#### TASK TO COMPLETE:
No images, please. Copy each entry below exactly as it reads.

#### STORED DATA:
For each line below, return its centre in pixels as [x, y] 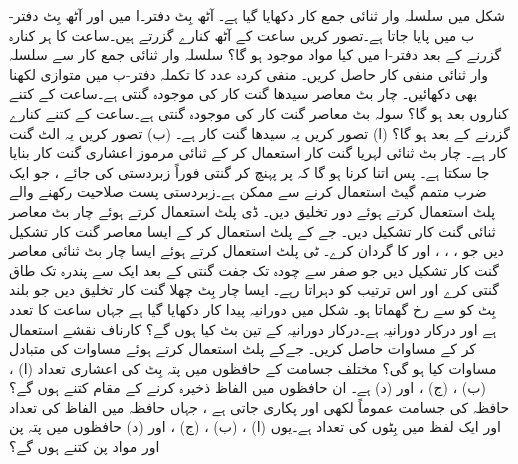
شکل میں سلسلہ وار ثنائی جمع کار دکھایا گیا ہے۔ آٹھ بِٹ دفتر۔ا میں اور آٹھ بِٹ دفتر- [257, 15]
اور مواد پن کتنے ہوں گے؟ [84, 446]
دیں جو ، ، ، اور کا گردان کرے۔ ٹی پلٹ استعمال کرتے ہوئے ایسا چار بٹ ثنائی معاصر [256, 250]
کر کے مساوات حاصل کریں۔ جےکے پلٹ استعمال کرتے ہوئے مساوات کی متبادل [243, 348]
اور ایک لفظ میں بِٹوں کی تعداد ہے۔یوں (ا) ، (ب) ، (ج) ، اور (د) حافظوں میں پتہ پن [255, 426]
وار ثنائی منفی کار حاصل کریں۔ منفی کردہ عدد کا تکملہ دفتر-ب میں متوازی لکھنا [248, 73]
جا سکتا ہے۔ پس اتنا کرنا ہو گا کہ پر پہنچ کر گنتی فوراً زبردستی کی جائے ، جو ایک [249, 171]
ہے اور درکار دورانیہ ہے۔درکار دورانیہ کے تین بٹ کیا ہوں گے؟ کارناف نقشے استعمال [253, 328]
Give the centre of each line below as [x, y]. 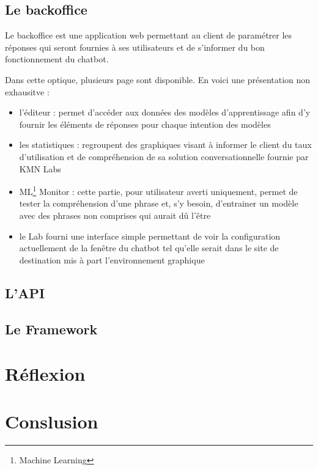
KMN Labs [40, 168]
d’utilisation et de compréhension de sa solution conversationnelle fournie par [164, 156]
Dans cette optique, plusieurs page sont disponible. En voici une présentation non [158, 79]
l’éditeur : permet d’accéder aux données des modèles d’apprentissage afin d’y [165, 112]
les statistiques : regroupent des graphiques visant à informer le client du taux [165, 145]
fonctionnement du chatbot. [57, 59]
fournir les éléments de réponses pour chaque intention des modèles [145, 124]
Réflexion [45, 374]
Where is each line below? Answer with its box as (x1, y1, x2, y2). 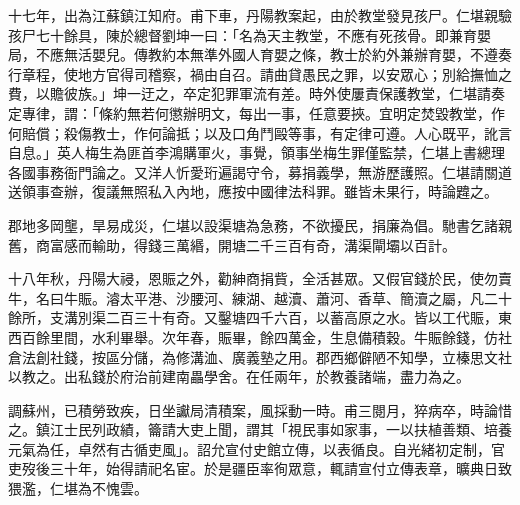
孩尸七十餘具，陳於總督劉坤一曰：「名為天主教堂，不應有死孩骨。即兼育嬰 (8, 24, 491, 45)
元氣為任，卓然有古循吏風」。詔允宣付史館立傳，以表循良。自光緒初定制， (8, 438, 491, 459)
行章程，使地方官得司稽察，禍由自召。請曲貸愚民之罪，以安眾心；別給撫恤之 (8, 63, 512, 84)
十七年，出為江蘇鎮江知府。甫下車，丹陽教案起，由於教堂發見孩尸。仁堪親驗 (8, 5, 512, 25)
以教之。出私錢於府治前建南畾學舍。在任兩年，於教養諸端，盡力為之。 (8, 366, 470, 387)
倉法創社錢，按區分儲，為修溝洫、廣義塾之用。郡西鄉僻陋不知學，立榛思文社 (8, 346, 512, 367)
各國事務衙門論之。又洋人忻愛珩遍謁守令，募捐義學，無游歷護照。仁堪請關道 (8, 161, 512, 182)
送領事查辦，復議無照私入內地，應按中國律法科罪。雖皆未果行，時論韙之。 (8, 181, 498, 202)
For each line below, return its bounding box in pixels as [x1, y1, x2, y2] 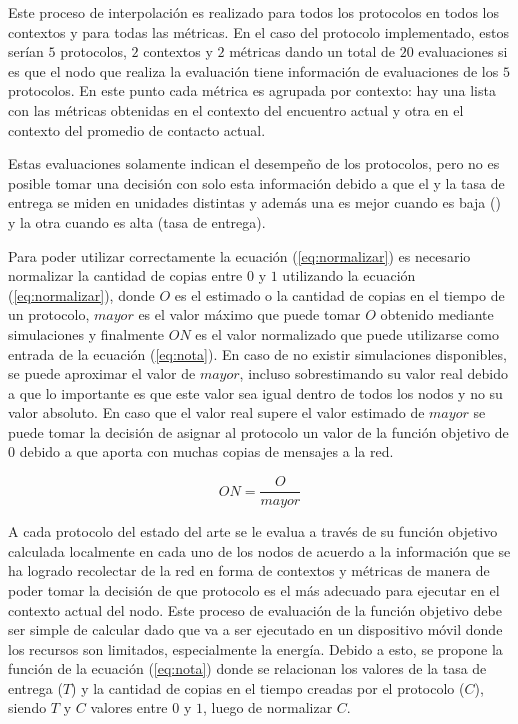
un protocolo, [8, 304, 90, 325]
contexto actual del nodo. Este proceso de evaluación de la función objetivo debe [8, 599, 502, 620]
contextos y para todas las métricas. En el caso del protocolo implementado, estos [8, 21, 509, 42]
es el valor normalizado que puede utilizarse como [195, 323, 499, 344]
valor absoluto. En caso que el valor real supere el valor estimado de [8, 402, 425, 423]
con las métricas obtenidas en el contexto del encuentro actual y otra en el [8, 99, 464, 120]
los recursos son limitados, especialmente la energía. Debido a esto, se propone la [8, 638, 503, 659]
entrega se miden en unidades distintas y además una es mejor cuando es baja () [8, 192, 501, 213]
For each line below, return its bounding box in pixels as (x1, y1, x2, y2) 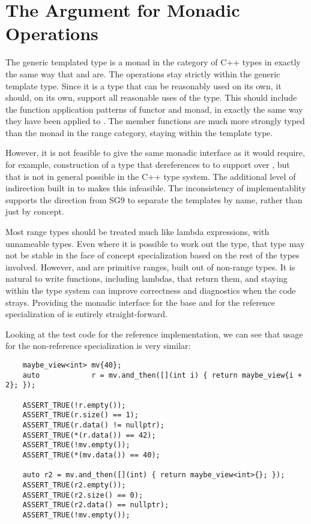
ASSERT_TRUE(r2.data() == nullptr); (22, 501, 169, 510)
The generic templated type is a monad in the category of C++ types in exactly (5, 56, 301, 68)
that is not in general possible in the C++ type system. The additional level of (5, 170, 296, 182)
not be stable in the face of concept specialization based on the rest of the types (5, 249, 300, 261)
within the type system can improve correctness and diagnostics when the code (5, 284, 296, 296)
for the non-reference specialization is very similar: (5, 339, 191, 352)
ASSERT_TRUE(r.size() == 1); (22, 411, 139, 420)
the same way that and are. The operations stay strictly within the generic (5, 67, 280, 80)
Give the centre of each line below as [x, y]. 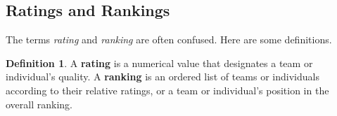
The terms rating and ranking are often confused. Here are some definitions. [169, 39]
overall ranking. [39, 104]
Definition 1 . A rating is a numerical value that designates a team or [159, 63]
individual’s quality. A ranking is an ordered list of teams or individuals [163, 77]
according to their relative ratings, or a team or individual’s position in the [167, 90]
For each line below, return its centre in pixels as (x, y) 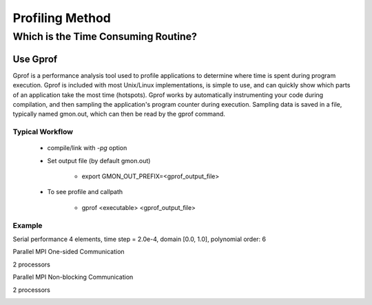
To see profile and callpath (85, 192)
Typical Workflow (43, 132)
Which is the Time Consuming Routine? (105, 36)
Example (28, 225)
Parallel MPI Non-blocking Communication (73, 277)
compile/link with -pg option (87, 148)
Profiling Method (62, 18)
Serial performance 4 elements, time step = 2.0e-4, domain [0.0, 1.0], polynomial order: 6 (139, 239)
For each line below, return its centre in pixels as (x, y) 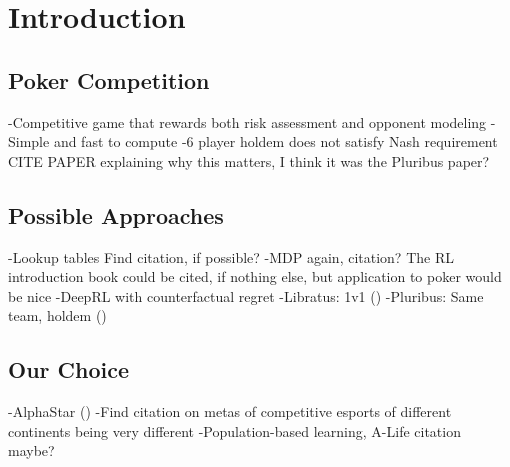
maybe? (31, 450)
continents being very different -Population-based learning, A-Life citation (234, 430)
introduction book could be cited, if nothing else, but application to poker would (255, 276)
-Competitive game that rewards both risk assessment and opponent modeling (247, 121)
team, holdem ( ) (57, 315)
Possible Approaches (116, 214)
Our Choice (69, 369)
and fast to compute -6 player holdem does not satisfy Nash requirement (275, 141)

#### ANSWER AREA:
For each line below, return its centre in pixels as [x, y] 
شکل میں سلسلہ وار ثنائی جمع کار دکھایا گیا ہے۔ آٹھ بِٹ دفتر۔ا میں اور آٹھ بِٹ دفتر- [257, 15]
اور مواد پن کتنے ہوں گے؟ [84, 446]
دیں جو ، ، ، اور کا گردان کرے۔ ٹی پلٹ استعمال کرتے ہوئے ایسا چار بٹ ثنائی معاصر [256, 250]
کر کے مساوات حاصل کریں۔ جےکے پلٹ استعمال کرتے ہوئے مساوات کی متبادل [243, 348]
اور ایک لفظ میں بِٹوں کی تعداد ہے۔یوں (ا) ، (ب) ، (ج) ، اور (د) حافظوں میں پتہ پن [255, 426]
وار ثنائی منفی کار حاصل کریں۔ منفی کردہ عدد کا تکملہ دفتر-ب میں متوازی لکھنا [248, 73]
جا سکتا ہے۔ پس اتنا کرنا ہو گا کہ پر پہنچ کر گنتی فوراً زبردستی کی جائے ، جو ایک [249, 171]
ہے اور درکار دورانیہ ہے۔درکار دورانیہ کے تین بٹ کیا ہوں گے؟ کارناف نقشے استعمال [253, 328]
Give the centre of each line below as [x, y]. 
KMN Labs [40, 168]
d’utilisation et de compréhension de sa solution conversationnelle fournie par [164, 156]
Dans cette optique, plusieurs page sont disponible. En voici une présentation non [158, 79]
l’éditeur : permet d’accéder aux données des modèles d’apprentissage afin d’y [165, 112]
les statistiques : regroupent des graphiques visant à informer le client du taux [165, 145]
fonctionnement du chatbot. [57, 59]
fournir les éléments de réponses pour chaque intention des modèles [145, 124]
Réflexion [45, 374]
Where is each line below? Answer with its box as (x1, y1, x2, y2). 
孩尸七十餘具，陳於總督劉坤一曰：「名為天主教堂，不應有死孩骨。即兼育嬰 (8, 24, 491, 45)
元氣為任，卓然有古循吏風」。詔允宣付史館立傳，以表循良。自光緒初定制， (8, 438, 491, 459)
行章程，使地方官得司稽察，禍由自召。請曲貸愚民之罪，以安眾心；別給撫恤之 (8, 63, 512, 84)
十七年，出為江蘇鎮江知府。甫下車，丹陽教案起，由於教堂發見孩尸。仁堪親驗 (8, 5, 512, 25)
以教之。出私錢於府治前建南畾學舍。在任兩年，於教養諸端，盡力為之。 (8, 366, 470, 387)
倉法創社錢，按區分儲，為修溝洫、廣義塾之用。郡西鄉僻陋不知學，立榛思文社 (8, 346, 512, 367)
各國事務衙門論之。又洋人忻愛珩遍謁守令，募捐義學，無游歷護照。仁堪請關道 (8, 161, 512, 182)
送領事查辦，復議無照私入內地，應按中國律法科罪。雖皆未果行，時論韙之。 (8, 181, 498, 202)
For each line below, return its bounding box in pixels as [x1, y1, x2, y2] 
un protocolo, [8, 304, 90, 325]
contexto actual del nodo. Este proceso de evaluación de la función objetivo debe [8, 599, 502, 620]
contextos y para todas las métricas. En el caso del protocolo implementado, estos [8, 21, 509, 42]
es el valor normalizado que puede utilizarse como [195, 323, 499, 344]
valor absoluto. En caso que el valor real supere el valor estimado de [8, 402, 425, 423]
con las métricas obtenidas en el contexto del encuentro actual y otra en el [8, 99, 464, 120]
los recursos son limitados, especialmente la energía. Debido a esto, se propone la [8, 638, 503, 659]
entrega se miden en unidades distintas y además una es mejor cuando es baja () [8, 192, 501, 213]
For each line below, return its bounding box in pixels as (x1, y1, x2, y2) 
ASSERT_TRUE(r2.data() == nullptr); (22, 501, 169, 510)
The generic templated type is a monad in the category of C++ types in exactly (5, 56, 301, 68)
that is not in general possible in the C++ type system. The additional level of (5, 170, 296, 182)
not be stable in the face of concept specialization based on the rest of the types (5, 249, 300, 261)
within the type system can improve correctness and diagnostics when the code (5, 284, 296, 296)
for the non-reference specialization is very similar: (5, 339, 191, 352)
ASSERT_TRUE(r.size() == 1); (22, 411, 139, 420)
the same way that and are. The operations stay strictly within the generic (5, 67, 280, 80)
Give the centre of each line below as [x, y]. 
The terms rating and ranking are often confused. Here are some definitions. [169, 39]
overall ranking. [39, 104]
Definition 1 . A rating is a numerical value that designates a team or [159, 63]
individual’s quality. A ranking is an ordered list of teams or individuals [163, 77]
according to their relative ratings, or a team or individual’s position in the [167, 90]
For each line below, return its centre in pixels as (x, y) 
To see profile and callpath (85, 192)
Typical Workflow (43, 132)
Which is the Time Consuming Routine? (105, 36)
Example (28, 225)
Parallel MPI Non-blocking Communication (73, 277)
compile/link with -pg option (87, 148)
Profiling Method (62, 18)
Serial performance 4 elements, time step = 2.0e-4, domain [0.0, 1.0], polynomial order: 6 (139, 239)
For each line below, return its centre in pixels as (x, y) 
maybe? (31, 450)
continents being very different -Population-based learning, A-Life citation (234, 430)
introduction book could be cited, if nothing else, but application to poker would (255, 276)
-Competitive game that rewards both risk assessment and opponent modeling (247, 121)
team, holdem ( ) (57, 315)
Possible Approaches (116, 214)
Our Choice (69, 369)
and fast to compute -6 player holdem does not satisfy Nash requirement (275, 141)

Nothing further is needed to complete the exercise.